Vibrotactile Threshold and Pin-Prick Sensitivity as Indicators of Subclinical Changes in Somatosensory Function: Effects of Environmental Exposure to Arsenic in Drinking Water

DA Otto1, HK Hudnell1, Y-H Li2, YJ Xia2
1US Environmental Protection Agency, Research Triangle Park, NC 27711 USA
2Institute of Endemic Disease, Huhhot, Inner Mongolia

Introduction. Peripheral neuropathy results from exposure to a variety of neurotoxic compounds. Clinical assessment of peripheral neuropathy is commonly based on electrophysio-logical measures of nerve conduction velocity (NCV). However, data on early, subclinical changes in neurologic function resulting from exposure to neurotoxicants are needed for human health risk assessment. Behavioral measures of vibrotactile thresholds (VTT) and pin-prick sensitivity (PPS) provide non-invasive methods for assessing somatosensory function that are suitable for use in field studies.

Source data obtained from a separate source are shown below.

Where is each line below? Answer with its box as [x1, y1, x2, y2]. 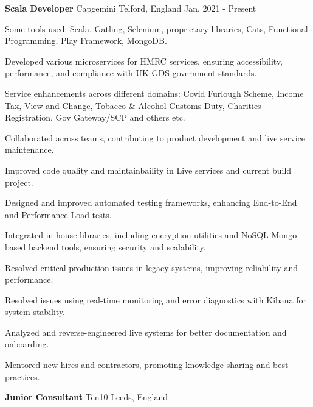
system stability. [5, 305, 66, 318]
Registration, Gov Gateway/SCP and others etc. [5, 111, 185, 124]
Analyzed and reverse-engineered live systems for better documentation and [5, 325, 287, 338]
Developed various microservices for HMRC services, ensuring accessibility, [5, 54, 283, 67]
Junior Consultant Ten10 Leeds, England [5, 391, 168, 403]
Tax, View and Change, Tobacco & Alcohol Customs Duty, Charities [5, 99, 261, 111]
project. [5, 175, 33, 188]
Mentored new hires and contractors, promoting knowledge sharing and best [5, 358, 289, 371]

VTT measures have previously identified subclinical effects from exposure to organic solvents, jet fuel, elemental mercury and organophosphate pesticides (1). The current study investigated the effects of environmental exposure to arsenic in drinking water on somatosensory function using VTT and PPS techniques. Methods. A population of farm families living in the Bamen region of Inner Mongolia chronically exposed to arsenic in well water were screened for potentially confounding factors. 309 residents (mean age 35.8 +/- 12.8 years) qualified for participation. Subjects were assigned to three exposure groups based on arsenic levels in individual wells as follows: low (<20 ug/L; N=97), medium (100-300 ug/L; N=109) and high (400-700 ug/L; N=103). VTT was measured on the dorsal surface of digit 2 and the ventral surface of digit 5 on each hand. PPS was assessed on both arms and both legs. Results. VTT was significantly elevated and PPS was significantly reduced in the high exposure group relative to both the medium and low exposure groups. The data suggested a larger exposure effect on PPS than VTT. Conclusion. These results indicate that subclinical effects of chronic arsenic exposure on somatosensory function are observable only at exposure levels well above those associated with increased risk for cancer. Differences between the VTT and PSS results suggest that small diameter unmyelinated axons with free nerve endings in superficial skin layers may be more susceptible to exposure than the larger diameter and myelinated axons with Pacinian corpuscle receptors located in deeper skin layers. This is an abstract of a proposed presentation and does not necessarily reflect EPA policy.

(1) D Mergler. Behavioral Neurophysiology: Quantitative Measures of Sensory Toxicity. In: LW Chang & W Slikker (eds). Neurotoxicology: Approaches and Methods, New York, Academic Press, 1995, ch47 pp727-736.